Cerebral cavernous malformations are collections of small blood vessels in the brain that alter blood flow due to enlargement and irregular structure which are typically located in the white matter of the brain. The capillaries that form these irregular structures have abnormally thin, vulnerable walls prone to leaking and are lacking in supportive elastic fibers that make the vessels stretchy. When these thin vessels fill with blood and stretch out, they form “caverns” because the walls cannot spring back into normal shape. Cavernous malformations can occur anywhere in the body but usually only cause symptoms when located in the central nervous system. The condition can occur sporadically or be inherited as a dominant allele from an affected parent where children of one genetically-affected parent have a 50 percent chance of developing CCMs. Sporadic cases will usually only develop one cerebral cavernous malformation whereas familial inheritance cases could show multiple different lesions.
Mutations in the KRIT1, CCM2 and PDCD10 genes can cause cerebral cavernous malformations. These specific genes are thought to interact with each other to strengthen cell interaction and prevent significant leakage from the blood vessels.The malformations can change over time, but they do not have the ability to become cancerous. As many as 25 percent of people with CCMs will never have any medical problems because of their CCMs. People who do show symptoms can experience serious effects including headaches, seizures, muscle weakness, sensation loss, paralysis, brain hemorrhaging and hearing or vision deficits. CCMs have been reported in infants and children, but the majority of cases diagnosed are in adults from ages 20 to 50 years old.

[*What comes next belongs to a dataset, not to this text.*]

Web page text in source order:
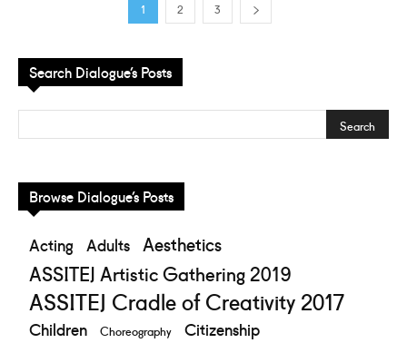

Making diagnoses for a rare disease such as this one can be difficult, so physicians will typically look at symptoms, vitals, family history and various lab tests to make the prognosis. There are approximately 30 clinical tests that can help determine CCM diagnoses. For treatment of seizures, antiepileptic medication will be prescribed. If the medication does not reduce the seizing, there are lesions in an accessible part of the brain or recurring brain hemorrhaging, microsurgical techniques may be the best option of treatment. Depending on the severity of symptoms in each case, most people go into remission with relatively few fatalities caused by continuous hemorrhages.
A study was recently published by Dr. Mark Kahn at University of Pennsylvania’s Perelman School of Medicine linking CCMs to gut bacteria. The study began to understand the development of the blood vessels by using mice as study subjects. A change in laboratory location led to the identification of a new component of defect development in the subject mice that suggested gut bacteria had influence on sporadic development of CCMs. The mice were having a specific gene deleted using injections into their abdomens and some developed abscesses which allowed the bacteria from the gut to move into their blood. Only these mice continued to develop CCMs while the other gene-deleted mice remained normal. The study has identified gram-negative bacteria that carry liposaccharides, large molecules consisting of lipids and polysaccharides, which can signal veins in the brain to develop bubbles in the blood. Antibiotics that killed these bacteria prevented the development of the defect, and replacing the microbiomes of the mice prevented recurrence. The hope of those conducting the study is that it will eventually be possible to prevent predisposed infants from developing the defect by manipulating their microbiome.